Search code examples
pythonasynchronouspython-asyncio

How can I iterate over an AsyncIterator stream in Python with a timeout, without cancelling the stream?


I'm dealing with an object that is an AsyncIterator[str]. It gets messages from the network, and yields them as strings. I want to create a wrapper for this stream that buffers these messages, and yields them at a regular interval.

My code looks like this:

async def buffer_stream(stream: AsyncIterator[str], buffer_time: Optional[float]) -> AsyncIterator[str]:
    """
    Buffer messages from the stream, and yields them at regular intervals.
    """
    last_sent_at = time.perf_counter()
    buffer = ''

    stop = False
    while not stop:
        time_to_send = False

        timeout = (
            max(buffer_time - (time.perf_counter() - last_sent_at), 0)
            if buffer_time else None
        )
        try:
            buffer += await asyncio.wait_for(
                stream.__anext__(),
                timeout=timeout
            )
        except asyncio.TimeoutError:
            time_to_send = True
        except StopAsyncIteration:
            time_to_send = True
            stop = True
        else:
            if time.perf_counter() - last_sent_at >= buffer_time:
                time_to_send = True

        if not buffer_time or time_to_send:
            if buffer:
                yield buffer
                buffer = ''
            last_sent_at = time.perf_counter()

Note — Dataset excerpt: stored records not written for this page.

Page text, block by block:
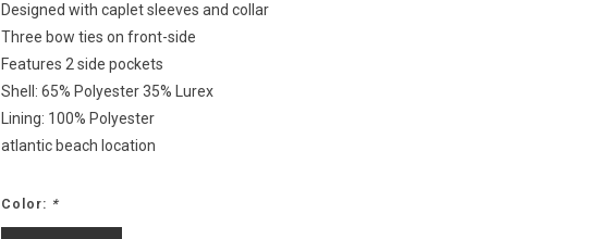
Designed with caplet sleeves and collar
Three bow ties on front-side
Features 2 side pockets
Shell: 65% Polyester 35% Lurex
Lining: 100% Polyester
atlantic beach location
Color: *

As far as I can tell, the logic makes sense, but as soon as it hits the first timeout, it interrupts the stream, and exits early, before the stream is done.

I think this might be because asyncio.wait_for specifically says:

When a timeout occurs, it cancels the task and raises TimeoutError. To avoid the task cancellation, warp it in shield().

I tried wrapping it in shield:

buffer += await asyncio.wait_for(
    shield(stream.__anext__()),
    timeout=timeout
)

This errors out for a different reason: RuntimeError: anext(): asynchronous generator is already running. From what I understand, that means that it's still in the process of getting the previous anext() when it tries to get the next one, which causes an error.

Is there a proper way to do this?

Demo: https://www.sololearn.com/en/compiler-playground/cBCVnVAD4H7g


Solution

  • You can turn the result of stream.__anext__() into a task (or, more generally, a future) and await it until it times out or yields a result:

    async def buffer_stream(stream: AsyncIterator[str], buffer_time: Optional[float]) -> AsyncIterator[str]:
        last_sent_at = time.perf_counter()
        buffer = ''
    
        stop = False
        await_next = None
        while not stop:
            time_to_send = False
    
            timeout = (
                max(buffer_time - (time.perf_counter() - last_sent_at), 0)
                if buffer_time else None
            )
            if await_next is None:
                await_next = asyncio.ensure_future(stream.__anext__())
            try:
                buffer += await asyncio.wait_for(
                    asyncio.shield(await_next),
                    timeout=timeout
                )
            except asyncio.TimeoutError:
                time_to_send = True
            except StopAsyncIteration:
                time_to_send = True
                stop = True
            else:
                await_next = None
                if time.perf_counter() - last_sent_at >= buffer_time:
                    time_to_send = True
    
            if not buffer_time or time_to_send:
                if buffer:
                    yield buffer
                    buffer = ''
                last_sent_at = time.perf_counter()